Sadi Carnot, victime de l’anarchisme
Élu en 1887, Sadi Carnot est un président de la République française empêtré, en cette fin tourmentée du XIXe siècle, dans de nombreux scandales, dont celui de Panama. Il a dû, par ailleurs, lutter contre de nombreux mouvements politiques parmi lesquels le boulangisme mais aussi l’anarchisme, qui se répandait tel un cancer dans toute l’Europe. Dans ce contexte, Carnot n’hésita pas à faire voter des lois dites « scélérates », en 1893, afin de limiter les actions de ce mouvement chaotique (ces textes seront abrogés en 1992). Mais la réaction des anarchistes se fera dans la violence.
Ainsi, le 24 juin 1894, lors d’un déplacement de Sadi Carnot venu voir, à Lyon, l’Exposition universelle, un jeune anarchiste italien âgé de 20 ans, Sante Geronimo Caserio, s’avance dans la foule qui entoure la voiture du Président. Profitant de la cohue qui s’installe, il monte sur le marchepied du véhicule et, d’un poignard affûté, frappe mortellement le chef de l’État. La victime est immédiatement amenée auprès des chirurgiens et des médecins qui tentent d’arrêter l’hémorragie. Malgré leurs soins, le président de la République s’éteint le 25 juin, à 0h40. Son meurtrier, arrêté sur les lieux même de son crime, est emprisonné, jugé puis condamné à mort le 16 août 1894.
Devenu martyr de la lutte contre l’anarchisme, Sadi Carnot est inhumé au Panthéon après des funérailles à Notre-Dame de Paris. Unique président de la République française à avoir eu cet honneur, il ne sera pourtant pas le dernier des chefs d'État assassinés dans l’exercice de leurs fonctions.
Paul Doumer, une longue vie mais un court mandat
Membre du Parti radical, Paul Doumer est élu à la présidence de la République en 1931, âgé de 74 ans. Ses fonctions sont surtout honorifiques, en hommage à sa longue carrière au service de la France comme gouverneur général de l’Indochine, député, ministre et, enfin, sénateur. Mais cette récompense pour bons et loyaux services envers notre pays ne dure guère longtemps. Le 6 mai 1932, Paul Doumer se rend à l’hôtel Salomon de Rothschild, à Paris, afin d’inaugurer un salon des anciens combattants. Lui-même a perdu quatre fils lors de la Grande Guerre et partage donc avec ces soldats une peine et une souffrance. Lors de cet événement, un émigré russe, Paul Gorgulov, s’infiltre dans la propriété. Repérant le président de la République, il sort son pistolet et tire à deux reprises. Blessé, Paul Doumer tombe dans le coma et décède à l’aube du 7 mai 1932. Son meurtrier est jugé rapidement. Il justifiera son geste, commis selon lui en représailles contre une France trop complaisante avec l’URSS. Condamné à mort, il est guillotiné le 14 septembre 1932.

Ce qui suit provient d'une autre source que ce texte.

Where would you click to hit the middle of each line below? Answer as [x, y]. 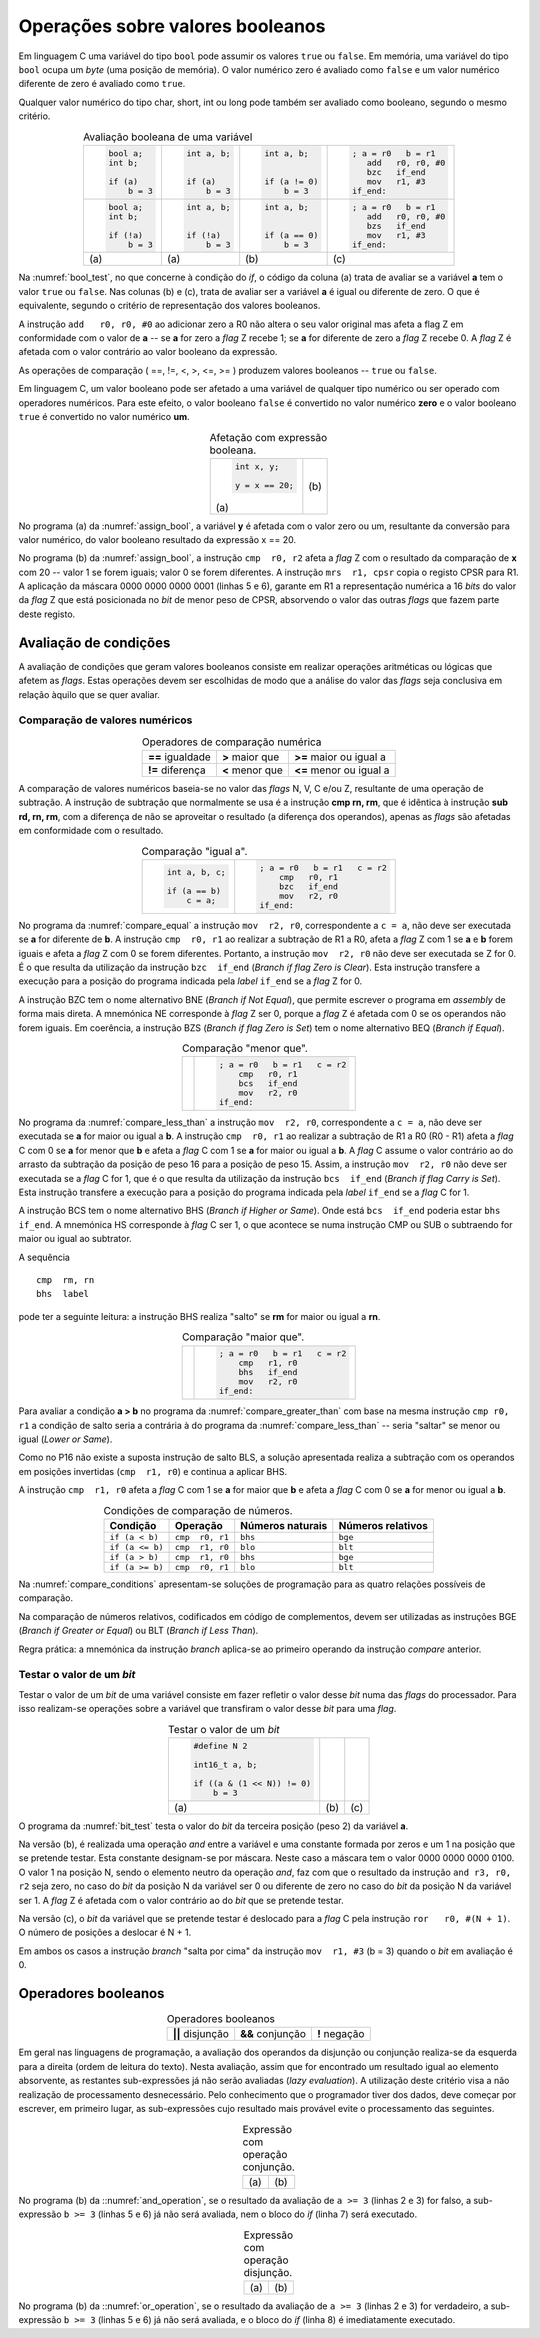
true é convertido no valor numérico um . [104, 416]
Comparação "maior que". [243, 1337]
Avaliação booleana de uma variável [168, 137]
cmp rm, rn [65, 1279]
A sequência [44, 1257]
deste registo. [47, 614]
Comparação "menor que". [245, 1048]
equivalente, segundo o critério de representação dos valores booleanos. [169, 306]
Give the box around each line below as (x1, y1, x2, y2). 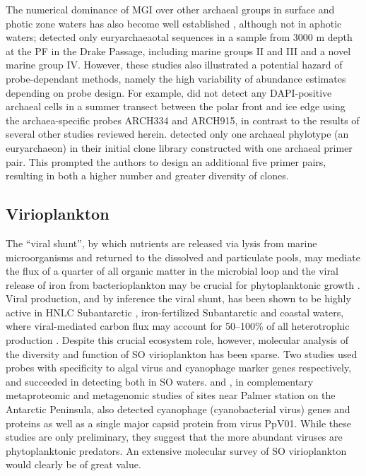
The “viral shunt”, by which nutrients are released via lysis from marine (6, 235, 317, 250)
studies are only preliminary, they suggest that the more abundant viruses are (6, 429, 343, 444)
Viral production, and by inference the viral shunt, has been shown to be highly (6, 291, 351, 306)
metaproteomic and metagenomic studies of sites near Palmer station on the (6, 388, 336, 403)
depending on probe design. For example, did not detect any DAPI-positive (6, 85, 332, 100)
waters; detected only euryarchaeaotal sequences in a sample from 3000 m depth (6, 30, 353, 44)
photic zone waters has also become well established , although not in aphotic (6, 16, 342, 30)
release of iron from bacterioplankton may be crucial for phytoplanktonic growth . (6, 277, 360, 292)
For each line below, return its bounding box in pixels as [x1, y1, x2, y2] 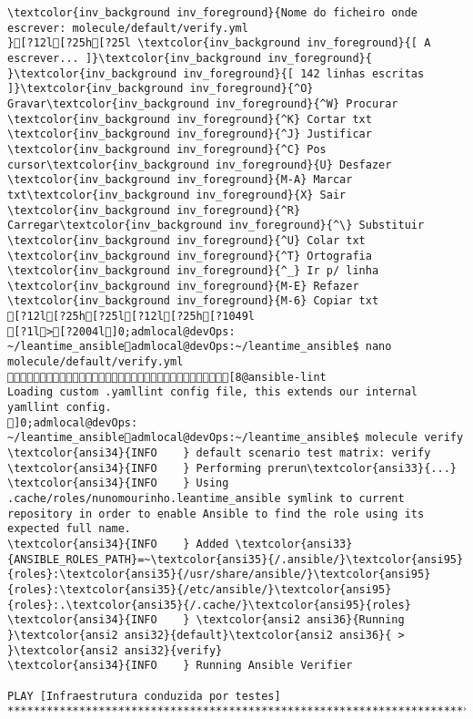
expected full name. [7, 522, 132, 536]
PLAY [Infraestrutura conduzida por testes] [7, 689, 281, 703]
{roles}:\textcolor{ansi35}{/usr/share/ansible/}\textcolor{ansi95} [7, 568, 431, 581]
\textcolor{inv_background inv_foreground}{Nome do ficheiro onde [7, 6, 418, 19]
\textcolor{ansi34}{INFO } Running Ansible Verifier [7, 659, 353, 673]
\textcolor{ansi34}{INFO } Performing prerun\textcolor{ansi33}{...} [7, 461, 457, 475]
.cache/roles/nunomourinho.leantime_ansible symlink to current [7, 492, 405, 505]
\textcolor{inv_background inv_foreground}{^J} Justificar [7, 128, 372, 141]
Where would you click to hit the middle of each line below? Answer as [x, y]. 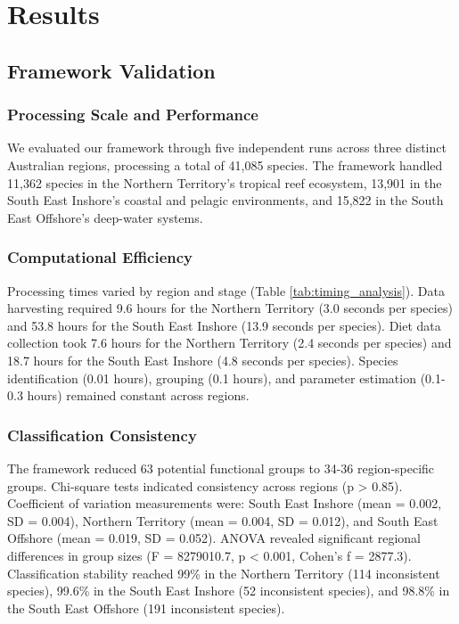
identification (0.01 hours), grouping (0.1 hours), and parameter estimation [212, 378]
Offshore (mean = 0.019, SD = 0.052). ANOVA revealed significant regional [214, 538]
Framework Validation [111, 70]
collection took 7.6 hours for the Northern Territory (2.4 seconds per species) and [229, 343]
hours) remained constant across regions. [138, 395]
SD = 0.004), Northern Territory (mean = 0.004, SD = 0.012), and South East [223, 520]
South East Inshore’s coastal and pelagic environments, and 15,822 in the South [225, 200]
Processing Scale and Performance [133, 115]
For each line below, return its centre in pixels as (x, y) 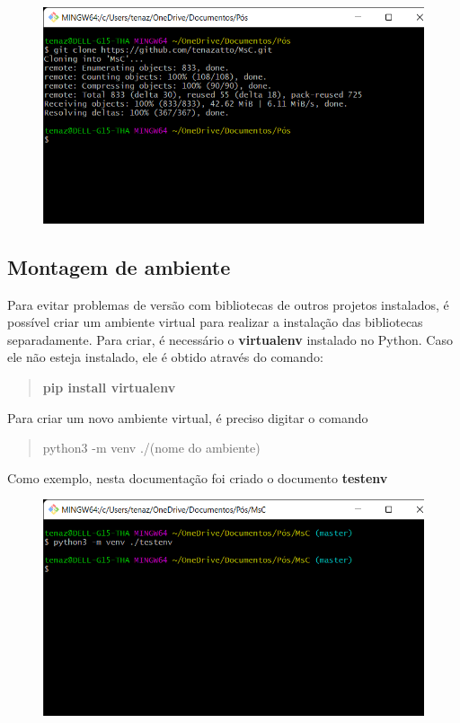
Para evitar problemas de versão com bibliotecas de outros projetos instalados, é (228, 304)
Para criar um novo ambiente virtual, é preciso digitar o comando (188, 417)
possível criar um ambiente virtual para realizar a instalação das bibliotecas (215, 322)
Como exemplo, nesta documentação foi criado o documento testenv (198, 477)
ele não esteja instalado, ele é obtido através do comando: (165, 357)
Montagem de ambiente (119, 266)
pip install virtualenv (109, 387)
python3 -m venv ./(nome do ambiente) (151, 448)
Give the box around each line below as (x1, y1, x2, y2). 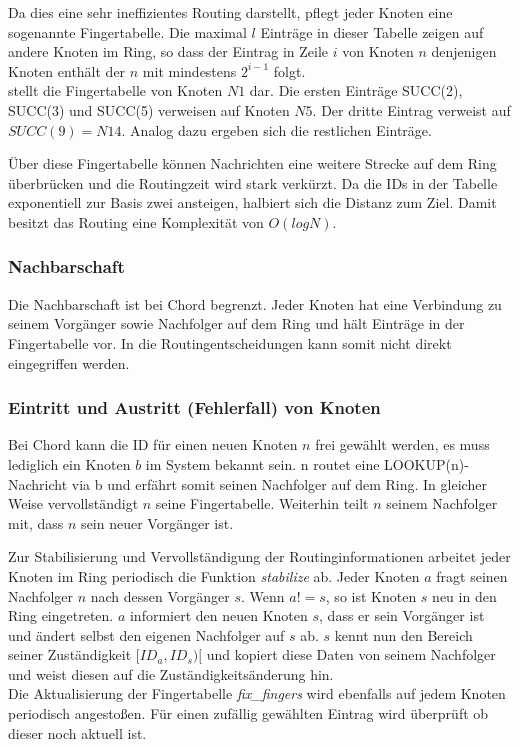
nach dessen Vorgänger (90, 585, 230, 606)
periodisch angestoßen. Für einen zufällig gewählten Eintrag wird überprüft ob (8, 703, 489, 724)
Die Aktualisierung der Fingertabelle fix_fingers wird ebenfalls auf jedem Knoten (8, 683, 506, 704)
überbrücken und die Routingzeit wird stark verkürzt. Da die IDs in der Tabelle (8, 172, 498, 193)
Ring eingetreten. (8, 605, 114, 626)
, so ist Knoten (325, 585, 417, 606)
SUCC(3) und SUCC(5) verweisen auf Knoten (8, 99, 290, 120)
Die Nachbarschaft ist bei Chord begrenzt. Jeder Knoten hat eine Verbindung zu (8, 293, 502, 314)
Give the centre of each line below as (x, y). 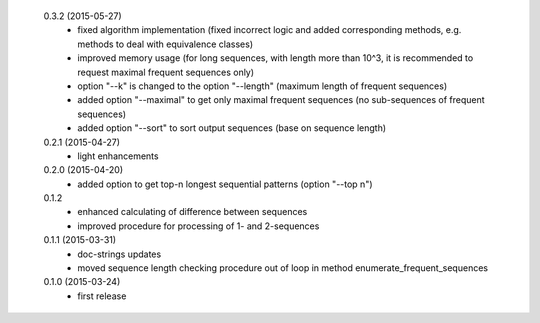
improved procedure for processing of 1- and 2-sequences (198, 226)
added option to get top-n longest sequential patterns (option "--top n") (225, 184)
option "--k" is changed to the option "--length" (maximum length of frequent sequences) (262, 86)
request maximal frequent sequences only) (166, 72)
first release (102, 296)
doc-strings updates (119, 254)
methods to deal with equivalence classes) (165, 44)
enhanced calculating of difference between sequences (192, 212)
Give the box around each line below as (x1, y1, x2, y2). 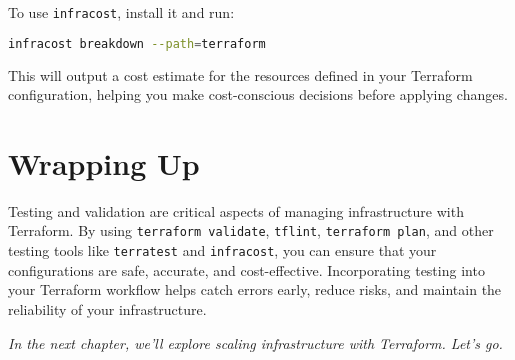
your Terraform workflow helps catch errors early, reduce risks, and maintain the (8, 279, 502, 300)
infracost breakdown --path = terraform (8, 36, 266, 51)
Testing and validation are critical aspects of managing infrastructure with (8, 200, 464, 221)
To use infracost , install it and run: (8, 2, 235, 22)
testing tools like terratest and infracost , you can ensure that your (8, 240, 437, 261)
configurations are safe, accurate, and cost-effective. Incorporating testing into (8, 259, 485, 280)
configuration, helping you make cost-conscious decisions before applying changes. (8, 84, 508, 105)
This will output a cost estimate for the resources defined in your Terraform (8, 64, 473, 85)
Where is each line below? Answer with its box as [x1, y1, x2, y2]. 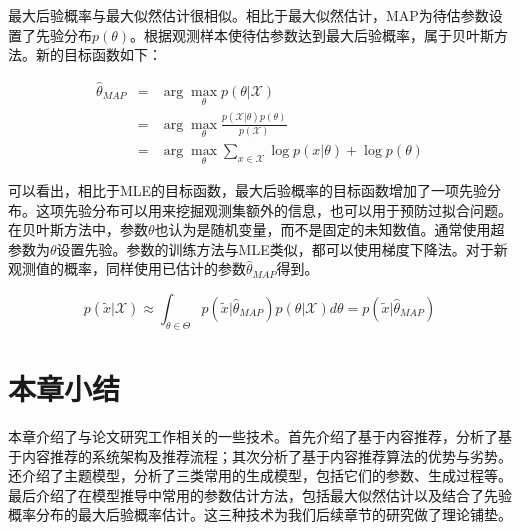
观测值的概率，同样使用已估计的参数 [8, 258, 246, 279]
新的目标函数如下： [35, 44, 162, 65]
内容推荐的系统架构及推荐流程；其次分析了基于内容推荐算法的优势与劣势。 [21, 445, 512, 466]
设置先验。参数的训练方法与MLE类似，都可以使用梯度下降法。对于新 [56, 238, 508, 259]
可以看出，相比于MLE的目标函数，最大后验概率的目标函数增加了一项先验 [8, 180, 488, 201]
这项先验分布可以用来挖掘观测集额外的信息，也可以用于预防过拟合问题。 [35, 199, 512, 220]
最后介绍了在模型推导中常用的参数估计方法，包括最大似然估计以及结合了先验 [8, 484, 512, 505]
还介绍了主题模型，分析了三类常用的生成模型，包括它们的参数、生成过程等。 [8, 465, 512, 486]
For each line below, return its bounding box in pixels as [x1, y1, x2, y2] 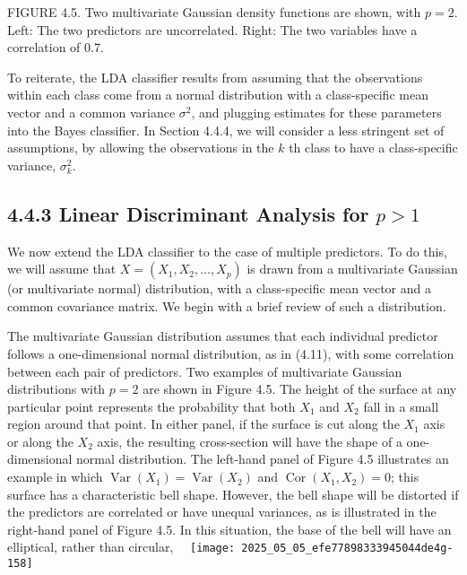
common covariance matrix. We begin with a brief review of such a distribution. [7, 296, 446, 315]
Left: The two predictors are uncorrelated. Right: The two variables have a [7, 20, 418, 39]
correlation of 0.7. [7, 38, 104, 57]
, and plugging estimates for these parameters [191, 102, 442, 121]
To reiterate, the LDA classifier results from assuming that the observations [7, 67, 423, 86]
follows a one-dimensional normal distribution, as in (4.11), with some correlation [7, 344, 454, 362]
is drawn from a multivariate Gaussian [246, 259, 458, 278]
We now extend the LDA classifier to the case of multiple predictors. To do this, [7, 241, 447, 260]
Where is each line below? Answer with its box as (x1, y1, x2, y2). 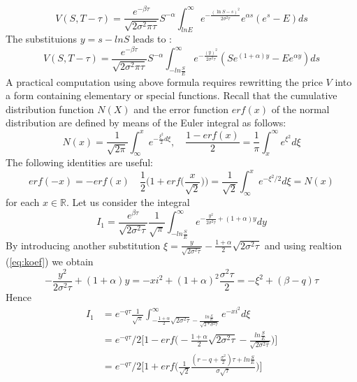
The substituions (6, 31, 78, 46)
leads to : (132, 31, 172, 46)
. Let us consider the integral (66, 195, 190, 210)
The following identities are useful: (6, 155, 153, 170)
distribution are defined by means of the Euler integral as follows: (6, 115, 286, 130)
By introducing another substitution (6, 237, 161, 252)
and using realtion (264, 237, 342, 252)
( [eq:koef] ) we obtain (6, 254, 94, 269)
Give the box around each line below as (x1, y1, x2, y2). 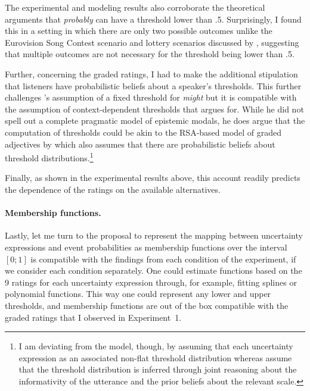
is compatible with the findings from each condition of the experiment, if (30, 252, 296, 265)
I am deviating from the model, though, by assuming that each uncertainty (18, 340, 293, 352)
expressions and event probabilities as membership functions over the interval (5, 240, 287, 253)
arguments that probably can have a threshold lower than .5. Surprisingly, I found (5, 12, 302, 25)
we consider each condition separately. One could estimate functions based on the (5, 264, 302, 277)
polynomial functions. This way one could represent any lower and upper (5, 287, 271, 300)
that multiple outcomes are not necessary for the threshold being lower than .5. (5, 48, 294, 60)
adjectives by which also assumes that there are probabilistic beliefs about (5, 137, 275, 150)
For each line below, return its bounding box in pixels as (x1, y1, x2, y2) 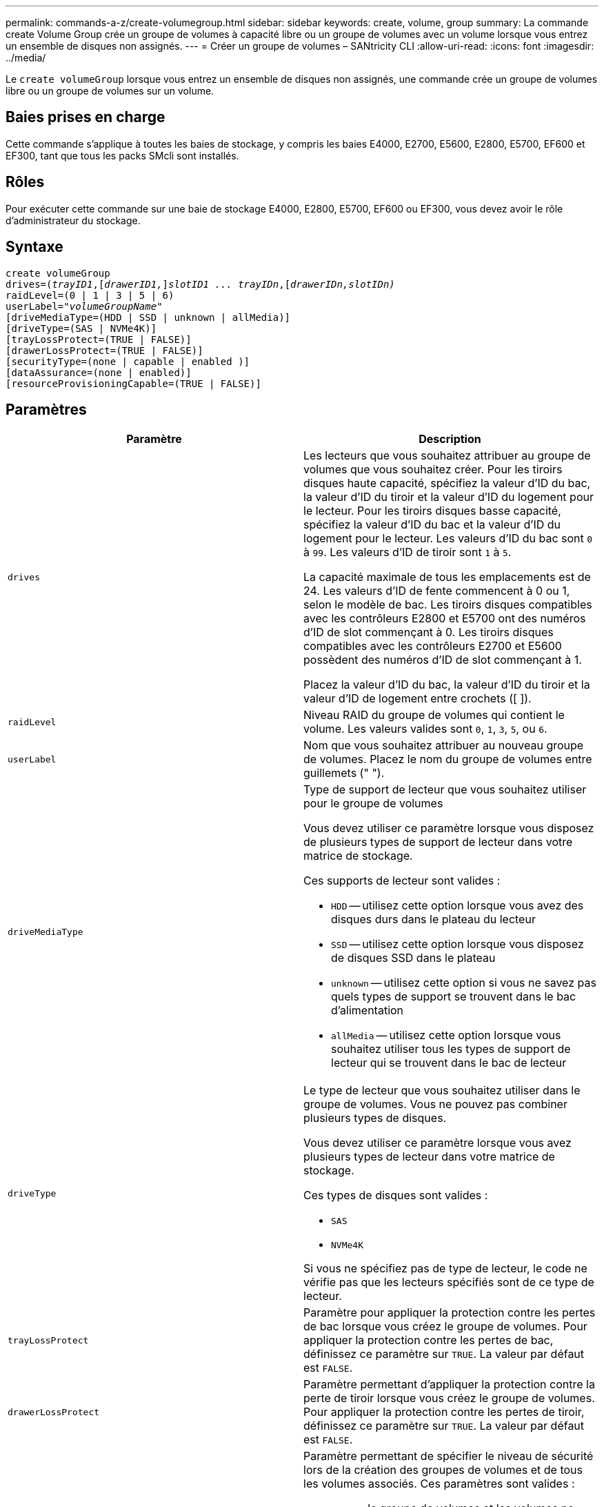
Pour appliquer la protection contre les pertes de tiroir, (303, 1405, 585, 1419)
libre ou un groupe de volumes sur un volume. (6, 85, 214, 97)
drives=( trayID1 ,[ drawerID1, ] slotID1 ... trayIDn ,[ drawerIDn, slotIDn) (6, 278, 395, 290)
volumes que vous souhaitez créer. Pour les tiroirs (303, 462, 563, 477)
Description (419, 432, 481, 446)
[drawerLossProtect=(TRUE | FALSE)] (6, 344, 203, 356)
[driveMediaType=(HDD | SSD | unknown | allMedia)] (6, 311, 291, 323)
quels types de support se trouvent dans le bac (331, 989, 576, 1004)
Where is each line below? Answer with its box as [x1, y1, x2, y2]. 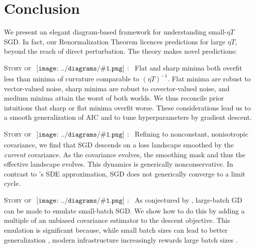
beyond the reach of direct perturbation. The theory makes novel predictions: [4, 46, 237, 56]
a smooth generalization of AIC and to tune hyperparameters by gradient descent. [4, 112, 252, 122]
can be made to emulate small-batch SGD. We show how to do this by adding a [4, 205, 245, 215]
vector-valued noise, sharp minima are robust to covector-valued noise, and [4, 83, 230, 93]
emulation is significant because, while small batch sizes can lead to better [4, 225, 228, 235]
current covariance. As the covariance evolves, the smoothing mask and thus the [4, 149, 246, 159]
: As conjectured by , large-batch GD [127, 194, 243, 205]
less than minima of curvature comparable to [4, 73, 139, 83]
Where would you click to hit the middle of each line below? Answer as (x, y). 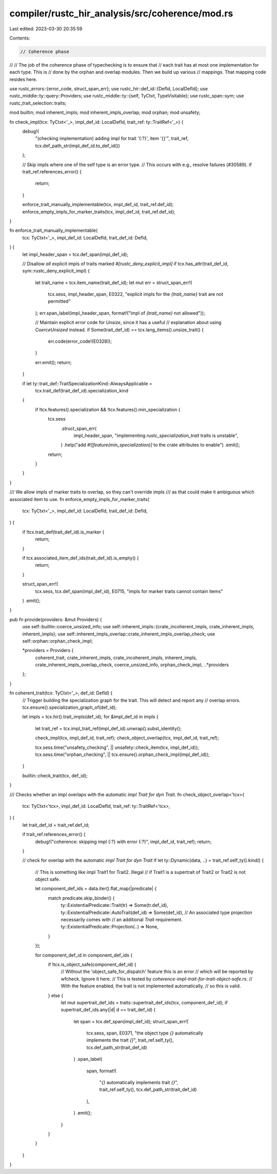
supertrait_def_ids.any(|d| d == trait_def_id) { (108, 1010)
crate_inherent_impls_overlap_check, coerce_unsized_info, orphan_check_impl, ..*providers (132, 665)
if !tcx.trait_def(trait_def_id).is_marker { (63, 532)
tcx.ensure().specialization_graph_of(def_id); (70, 707)
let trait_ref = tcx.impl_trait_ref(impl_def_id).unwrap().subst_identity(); (108, 728)
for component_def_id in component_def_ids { (84, 955)
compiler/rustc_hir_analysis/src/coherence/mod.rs (121, 13)
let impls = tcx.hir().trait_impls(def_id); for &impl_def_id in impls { (90, 717)
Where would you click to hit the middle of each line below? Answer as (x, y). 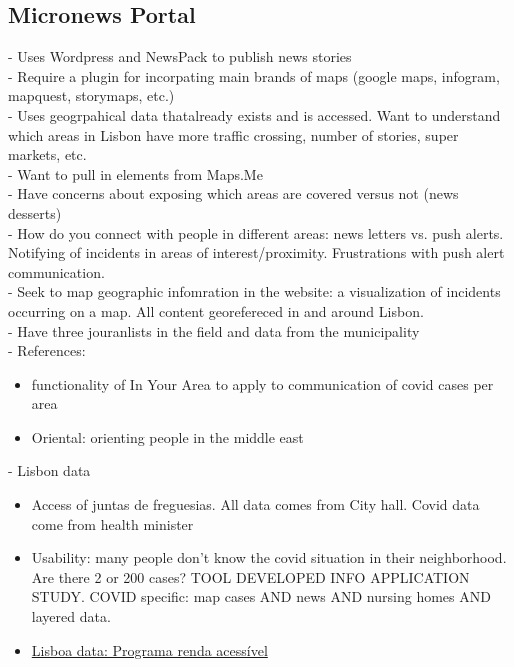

Paul Doumer est pleuré par tous en raison de la violence de l’attentat dont il a été la victime. Après un passage à Notre-Dame, puis au Panthéon pour un hommage plus républicain, l’ancien Président est inhumé au cimetière de Vaugirard. Le chef du Conseil, André Tardieu, proclame alors : « Pour la seconde fois en soixante et un ans, la République a la douleur de conduire au tombeau son chef assassiné. Crime odieux ; crime absurde, et par la fonction qu'il vise, et par l'homme qu'il atteint ; car la fonction était d'arbitrage et de conciliation ; l'homme était de paix, de sagesse et de bonté. […] Paul Doumer, pour trois quarts de siècle, fut le vivant témoignage de ce qu’est et de ce que peut la démocratie. Fils du peuple, c’est le peuple entier qu’il représentait. Et c’est aussi le peuple entier qu’ont frappé les balles qui l’ont tué […] Il nous lègue deux devoirs […] celui d’aider les siens […] celui d’aider la France à remplir son destin par les vertus de l’union et les vertus de l’action. »
Sadi Carnot comme Paul Doumer ont payé de leur vie leur attachement à la démocratie, à la République et à la France, rappelant que les responsabilités politiques peuvent mener jusqu'au sacrifice de sa vie.